Jack Janasiewicz, NATIXIS IM | Historically, a large portion of the US wealth is concentrated in the hands of a few people. According to data from the Tax Policy Center, about 80% of the capital gains go to the wealthiest 5% of taxpayers. 69% go to the top 1% of taxpayers. Biden’s current proposal calls for those earning more than $1mln to have long term cap gains and qualified dividends be taxed as ordinary income. This would mean a tax increase from 0% -20% (depending on taxpayer’s income) to 39.6% – the current proposal for the top bracket under Biden’s outline. How impactful will this be?
As you can see from the charts below, the largest generators of revenue from the Biden proposals come from the tax on cap gains as well as the increase to corporate taxes. Comparing this to the revenue generated by the income tax increase, the net increase to revenues from the cap gains hike are huge.
And more importantly, the tax is set to hit the upper class while effectively leaving the middle and lower class unaffected.
The consequences? Because these moves impact the highest of the income earners in the societal structure, it addresses some of the issues associated with social inequalities.

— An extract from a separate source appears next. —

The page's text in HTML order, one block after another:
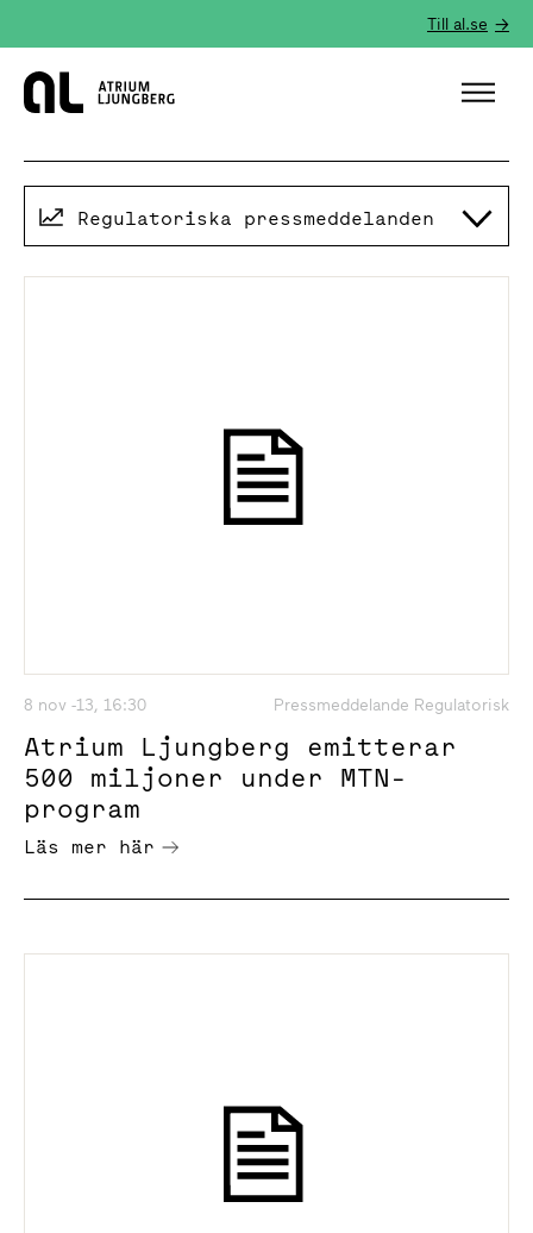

And this has become a topic of debate with the recent moves by the Fed to help support the economy: many of those gains accrued to the Wall Street (which tends to favor the upper class) while Main Street continues to struggle to get by. This move would be seen as an attempt to ‘level the playing field’ or have the ‘wealthy pay their fair share’ while not making significant incremental increases to the overall budget deficit – basically, these moves help to pay for the increased spending proposals put forth.
The offset to this: the higher tax rate reduces the incentive to save by reducing the after tax return to savings. Lower domestic savings leads to lower income for America in the future which can then lead to lower output by reducing domestic investment.